Holly Herndon’s Revolutionary AI Music
Award-winning performer Holly Herndon is using artificial intelligence to pioneer novel forms of composition, pushing back against AI-generated music that produces an endless glut of the same instead of anything radically new.

Composer Holly Herndon photographed in 2020. (Holly Herndon, Matt Dryhust / Ars Electronica / Flickr)
There’s a moment, about five minutes in to one of the most recent episodes of the podcast Interdependence, when the usual banter is brushed aside and the real stakes of the conversation become clear. “People are still talking about music,” cohost Mat Dryhurst says, “as if the world hasn’t changed significantly.”
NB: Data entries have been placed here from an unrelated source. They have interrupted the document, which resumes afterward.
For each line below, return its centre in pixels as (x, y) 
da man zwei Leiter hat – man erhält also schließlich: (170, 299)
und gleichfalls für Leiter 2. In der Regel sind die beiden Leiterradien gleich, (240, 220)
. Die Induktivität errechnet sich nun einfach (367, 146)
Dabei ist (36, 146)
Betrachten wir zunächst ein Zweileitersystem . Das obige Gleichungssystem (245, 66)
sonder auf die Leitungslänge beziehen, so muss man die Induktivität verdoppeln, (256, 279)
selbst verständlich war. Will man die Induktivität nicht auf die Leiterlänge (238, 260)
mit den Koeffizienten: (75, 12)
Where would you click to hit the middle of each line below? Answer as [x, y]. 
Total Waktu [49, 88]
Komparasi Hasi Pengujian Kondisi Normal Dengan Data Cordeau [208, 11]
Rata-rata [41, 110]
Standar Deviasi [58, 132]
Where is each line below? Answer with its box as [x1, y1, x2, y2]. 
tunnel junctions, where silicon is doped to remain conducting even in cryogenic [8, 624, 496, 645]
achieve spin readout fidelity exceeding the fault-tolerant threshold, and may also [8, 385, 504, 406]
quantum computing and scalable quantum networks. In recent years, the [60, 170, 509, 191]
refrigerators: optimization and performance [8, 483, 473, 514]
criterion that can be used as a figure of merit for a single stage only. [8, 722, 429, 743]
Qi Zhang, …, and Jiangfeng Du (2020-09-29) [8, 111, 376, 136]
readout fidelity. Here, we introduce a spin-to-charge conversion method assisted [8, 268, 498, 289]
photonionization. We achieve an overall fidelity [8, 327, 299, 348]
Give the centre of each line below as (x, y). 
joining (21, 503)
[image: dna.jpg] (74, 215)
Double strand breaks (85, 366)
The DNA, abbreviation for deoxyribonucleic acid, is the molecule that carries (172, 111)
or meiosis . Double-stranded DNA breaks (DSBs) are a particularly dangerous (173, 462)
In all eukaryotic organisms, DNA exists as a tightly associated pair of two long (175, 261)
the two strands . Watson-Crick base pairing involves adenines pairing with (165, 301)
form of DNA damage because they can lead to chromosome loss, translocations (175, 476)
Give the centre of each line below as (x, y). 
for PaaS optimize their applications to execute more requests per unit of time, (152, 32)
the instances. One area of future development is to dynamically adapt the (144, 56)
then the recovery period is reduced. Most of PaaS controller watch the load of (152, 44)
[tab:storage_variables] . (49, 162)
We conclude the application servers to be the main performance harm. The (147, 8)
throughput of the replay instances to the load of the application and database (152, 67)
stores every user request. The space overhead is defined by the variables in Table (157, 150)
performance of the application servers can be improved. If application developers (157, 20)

For some years now, there have been few surer guides to the significance of that change than Dryhurst and his partner, the award-winning performer and composer Holly Herndon. Ever since 2020, Herndon and Dryhurst have uploaded new episodes of Interdependence once every week or so, featuring conversations with the likes of artificial intelligence (AI) researcher François Pachet, performance artist Marina Abramović and Taiwan’s inaugural minister of digital affairs, Audrey Tang. At times, the couple seem to be so far ahead of the curve that a note of frustration creeps into their voices at the rest of the world’s failure to see just how far the social and technological goalposts have shifted.
I first interviewed Herndon and Dryhurst back in 2013, at the time of her album Movement. At that time, other than as a tool for “smashing things together” and creating subtly shifting “textural elements,” artificial intelligence–type tools were not playing “a huge part” in Herndon’s music, she told me. But in the years since, the technology has moved fast. In November 2018, just as new kinds of large language models were being invented by corporations like Google and OpenAI, Herndon posted on Twitter: “AI is a deceptive, over abused term. Collective Intelligence (CI) is more useful. It’s often just us (our labor/data), in aggregate, harnessed to produce value by a few, who maybe have an easier time acting with impunity because we are distracted by fairytales about sentient robots.” Less than a week later, she released the first video from her third album Proto, a record which tackled these issues head-on.